What the exercise asks →
Search the records for the word "relevant" and copy every line in which it occurs.

Supplied data →
========================================================================
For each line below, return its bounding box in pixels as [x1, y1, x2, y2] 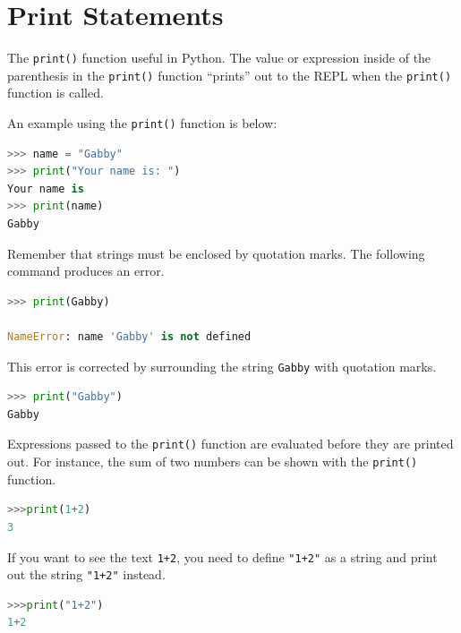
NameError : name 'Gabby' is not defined [7, 330, 252, 344]
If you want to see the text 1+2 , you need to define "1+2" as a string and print [7, 547, 438, 566]
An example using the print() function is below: [7, 114, 277, 133]
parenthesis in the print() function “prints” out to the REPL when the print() [7, 65, 452, 84]
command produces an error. [7, 261, 165, 280]
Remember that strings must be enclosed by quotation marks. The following [7, 244, 425, 262]
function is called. [7, 83, 104, 102]
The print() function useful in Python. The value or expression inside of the [7, 48, 431, 67]
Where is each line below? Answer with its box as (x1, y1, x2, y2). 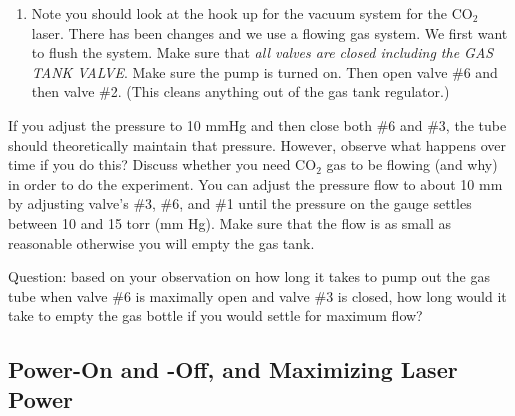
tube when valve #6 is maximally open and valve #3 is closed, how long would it (8, 285, 507, 306)
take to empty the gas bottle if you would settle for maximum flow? (8, 305, 423, 326)
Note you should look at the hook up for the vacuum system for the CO (31, 3, 473, 23)
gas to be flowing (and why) (326, 154, 498, 175)
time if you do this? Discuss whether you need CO (8, 154, 317, 175)
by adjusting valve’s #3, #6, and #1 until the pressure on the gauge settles (8, 193, 472, 214)
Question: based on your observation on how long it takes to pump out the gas (8, 266, 490, 287)
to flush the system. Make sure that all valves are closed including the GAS (31, 42, 494, 63)
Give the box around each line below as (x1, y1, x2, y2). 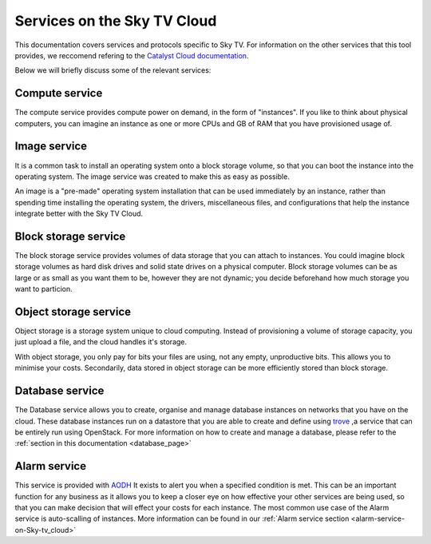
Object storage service (14, 304, 132, 319)
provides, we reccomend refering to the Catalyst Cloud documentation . (14, 50, 249, 60)
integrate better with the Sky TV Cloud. (14, 208, 144, 219)
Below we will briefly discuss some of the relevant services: (14, 66, 212, 75)
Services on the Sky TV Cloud (14, 12, 217, 30)
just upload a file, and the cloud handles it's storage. (14, 337, 188, 347)
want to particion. (14, 284, 73, 294)
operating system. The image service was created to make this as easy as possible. (14, 172, 291, 181)
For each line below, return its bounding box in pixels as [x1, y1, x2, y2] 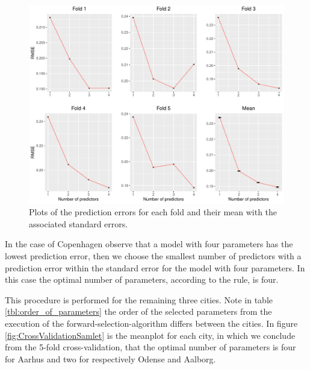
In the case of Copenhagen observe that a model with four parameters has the [5, 238, 293, 250]
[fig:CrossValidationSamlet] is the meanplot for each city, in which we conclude [5, 329, 296, 341]
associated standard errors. [29, 217, 128, 230]
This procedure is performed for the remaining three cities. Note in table [5, 293, 273, 306]
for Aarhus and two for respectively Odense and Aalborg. [5, 352, 216, 365]
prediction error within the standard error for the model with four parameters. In [5, 261, 305, 274]
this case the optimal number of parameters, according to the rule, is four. [5, 273, 279, 286]
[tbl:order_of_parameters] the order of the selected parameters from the [5, 305, 272, 318]
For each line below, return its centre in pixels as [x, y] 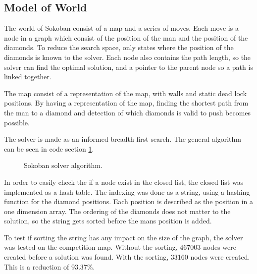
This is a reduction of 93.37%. [50, 266]
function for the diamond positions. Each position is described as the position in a [128, 201]
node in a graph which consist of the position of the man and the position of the [126, 37]
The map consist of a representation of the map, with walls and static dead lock [126, 93]
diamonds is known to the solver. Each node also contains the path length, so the [128, 57]
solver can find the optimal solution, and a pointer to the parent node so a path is [128, 67]
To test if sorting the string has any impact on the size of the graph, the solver [124, 237]
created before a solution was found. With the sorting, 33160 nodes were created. [127, 257]
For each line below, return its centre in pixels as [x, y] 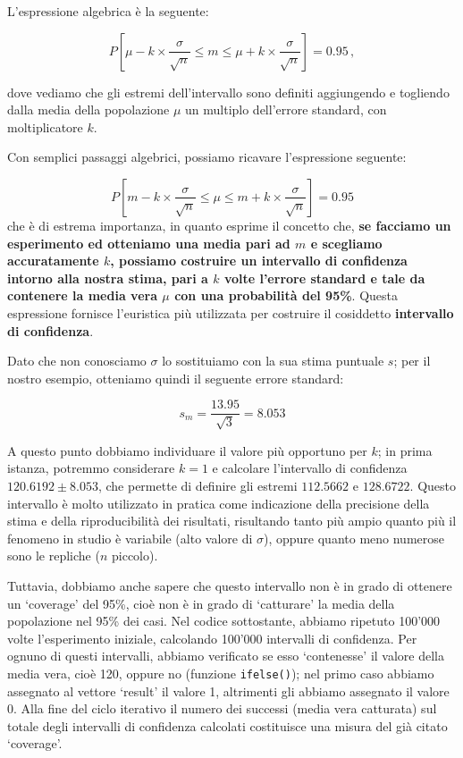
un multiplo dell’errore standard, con [286, 109]
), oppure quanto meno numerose [354, 538]
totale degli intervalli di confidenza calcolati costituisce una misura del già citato [227, 725]
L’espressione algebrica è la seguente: [108, 11]
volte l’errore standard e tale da [324, 278]
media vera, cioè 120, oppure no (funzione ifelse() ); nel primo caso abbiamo [221, 673]
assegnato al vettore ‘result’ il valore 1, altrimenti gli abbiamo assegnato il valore [228, 691]
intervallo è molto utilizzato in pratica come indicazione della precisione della [219, 503]
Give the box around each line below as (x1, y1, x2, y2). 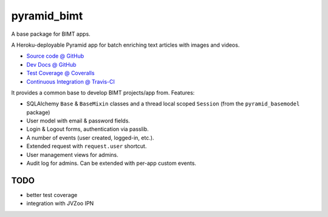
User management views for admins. (26, 151, 118, 158)
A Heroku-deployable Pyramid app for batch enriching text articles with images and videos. (11, 41, 240, 48)
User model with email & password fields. (26, 117, 131, 124)
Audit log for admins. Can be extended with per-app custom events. (26, 159, 197, 167)
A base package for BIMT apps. (11, 30, 91, 38)
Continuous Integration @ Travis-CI (26, 78, 115, 85)
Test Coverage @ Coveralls (26, 70, 95, 77)
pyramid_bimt (11, 9, 83, 22)
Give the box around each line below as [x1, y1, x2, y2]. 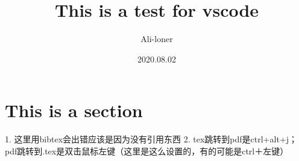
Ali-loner [140, 32, 173, 45]
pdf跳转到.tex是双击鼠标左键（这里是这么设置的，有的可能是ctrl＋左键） [5, 144, 289, 157]
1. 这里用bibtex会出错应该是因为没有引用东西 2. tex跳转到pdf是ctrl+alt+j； [5, 133, 298, 145]
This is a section [5, 98, 143, 123]
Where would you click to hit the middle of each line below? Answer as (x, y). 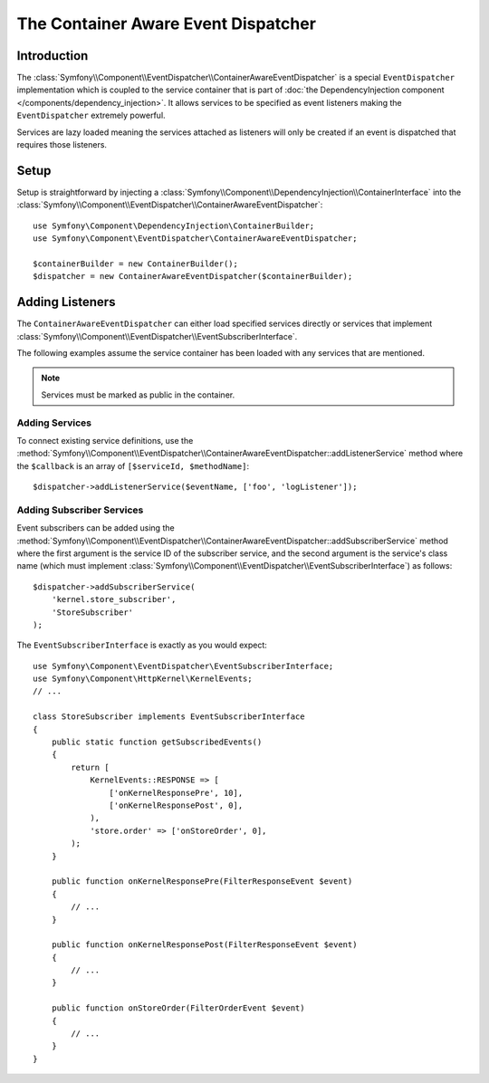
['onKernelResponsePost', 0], (176, 805)
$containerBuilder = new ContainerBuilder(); (136, 264)
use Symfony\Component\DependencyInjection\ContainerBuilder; (174, 225)
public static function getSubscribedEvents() (157, 742)
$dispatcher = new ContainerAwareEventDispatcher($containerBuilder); (193, 277)
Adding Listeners (66, 302)
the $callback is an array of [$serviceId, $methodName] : (133, 465)
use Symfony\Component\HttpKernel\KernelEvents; (143, 679)
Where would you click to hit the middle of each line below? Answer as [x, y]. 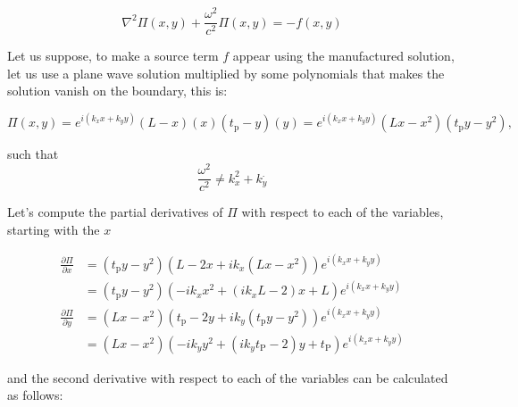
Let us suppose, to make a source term [113, 56]
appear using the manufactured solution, [343, 56]
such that [33, 154]
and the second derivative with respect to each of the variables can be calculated [228, 377]
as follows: [35, 395]
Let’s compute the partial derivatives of [115, 212]
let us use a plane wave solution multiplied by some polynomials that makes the [226, 73]
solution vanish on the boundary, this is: [117, 91]
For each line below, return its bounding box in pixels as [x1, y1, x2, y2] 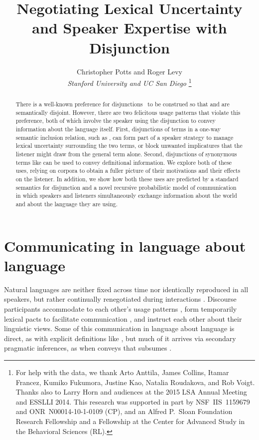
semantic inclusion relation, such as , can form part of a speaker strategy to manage [15, 133, 234, 141]
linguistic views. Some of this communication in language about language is [4, 323, 235, 334]
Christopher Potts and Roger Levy [76, 66, 183, 76]
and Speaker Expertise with [32, 17, 227, 38]
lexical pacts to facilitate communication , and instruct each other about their [4, 313, 242, 324]
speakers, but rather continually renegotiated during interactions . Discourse [4, 294, 237, 304]
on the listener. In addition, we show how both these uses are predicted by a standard [15, 175, 239, 183]
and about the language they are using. [15, 200, 118, 208]
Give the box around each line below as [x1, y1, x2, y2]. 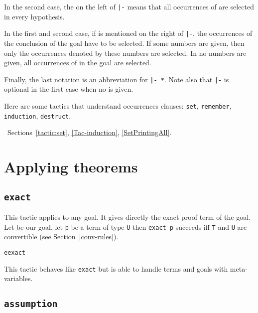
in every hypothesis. [4, 11, 65, 21]
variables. [4, 273, 33, 284]
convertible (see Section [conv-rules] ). [4, 231, 119, 242]
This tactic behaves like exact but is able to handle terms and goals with [4, 263, 228, 274]
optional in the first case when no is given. [4, 84, 133, 94]
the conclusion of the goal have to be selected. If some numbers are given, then [4, 37, 245, 48]
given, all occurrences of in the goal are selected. [4, 57, 151, 68]
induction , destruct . [4, 110, 71, 121]
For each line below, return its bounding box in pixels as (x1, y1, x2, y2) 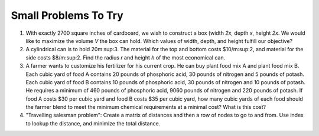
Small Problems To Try (11, 9, 123, 22)
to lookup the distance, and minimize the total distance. (25, 120, 161, 127)
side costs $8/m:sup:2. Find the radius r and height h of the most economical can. (25, 54, 226, 61)
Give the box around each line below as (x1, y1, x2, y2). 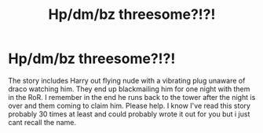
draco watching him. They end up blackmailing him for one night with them (8, 84, 250, 94)
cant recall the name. (8, 117, 77, 127)
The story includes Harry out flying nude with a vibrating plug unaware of (8, 76, 246, 85)
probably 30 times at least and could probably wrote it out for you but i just (8, 109, 250, 119)
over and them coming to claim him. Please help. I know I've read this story (8, 101, 251, 110)
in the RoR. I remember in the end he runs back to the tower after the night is (8, 92, 256, 102)
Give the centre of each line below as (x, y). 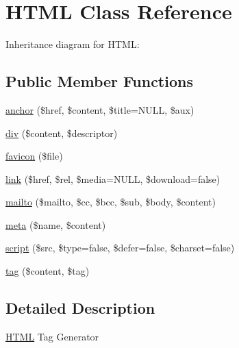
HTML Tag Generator (52, 336)
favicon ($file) (34, 156)
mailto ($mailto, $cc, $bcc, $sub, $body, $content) (111, 202)
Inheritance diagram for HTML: (73, 44)
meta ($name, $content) (56, 224)
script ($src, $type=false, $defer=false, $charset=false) (120, 248)
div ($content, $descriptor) (62, 133)
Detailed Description (80, 308)
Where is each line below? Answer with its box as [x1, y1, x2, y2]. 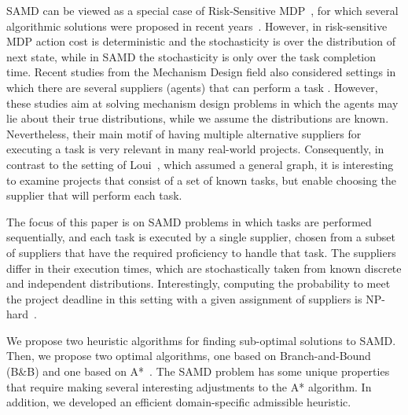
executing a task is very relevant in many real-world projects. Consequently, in [6, 141, 384, 157]
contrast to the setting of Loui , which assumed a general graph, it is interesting [6, 156, 394, 172]
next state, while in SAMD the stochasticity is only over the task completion [6, 48, 376, 64]
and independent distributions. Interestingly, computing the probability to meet [6, 275, 391, 292]
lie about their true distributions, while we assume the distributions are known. [6, 110, 389, 127]
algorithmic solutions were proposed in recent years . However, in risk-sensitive [6, 17, 388, 34]
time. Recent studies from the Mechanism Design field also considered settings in [6, 64, 396, 80]
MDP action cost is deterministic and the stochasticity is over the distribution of [6, 33, 395, 50]
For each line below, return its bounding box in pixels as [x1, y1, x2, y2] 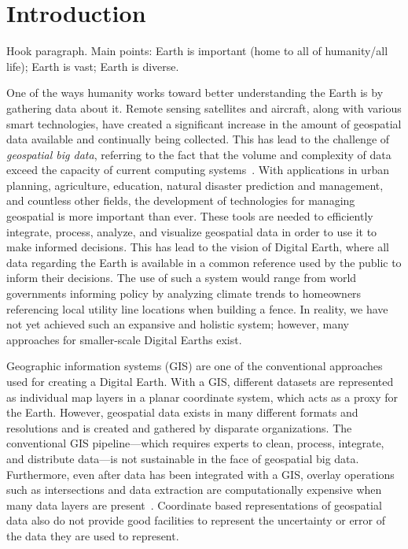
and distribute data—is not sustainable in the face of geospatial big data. [6, 450, 359, 466]
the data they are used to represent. [6, 527, 179, 543]
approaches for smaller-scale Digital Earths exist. [6, 331, 242, 347]
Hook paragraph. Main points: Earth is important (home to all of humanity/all [6, 43, 388, 59]
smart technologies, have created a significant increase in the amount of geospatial [6, 115, 402, 132]
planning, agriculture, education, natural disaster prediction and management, [6, 176, 384, 193]
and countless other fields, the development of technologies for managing [6, 192, 355, 209]
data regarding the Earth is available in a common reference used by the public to [6, 254, 402, 270]
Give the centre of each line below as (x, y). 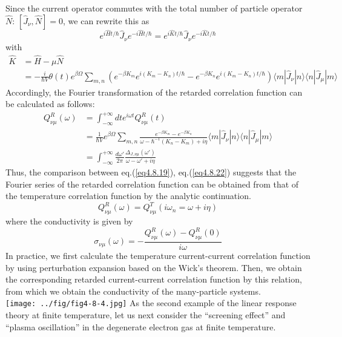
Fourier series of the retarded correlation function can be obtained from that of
========================================================================
Task answer →
Below we will briefly discuss some of the relevant services: (14, 66, 212, 75)
executing a task is very relevant in many real-world projects. Consequently, in [6, 141, 384, 157]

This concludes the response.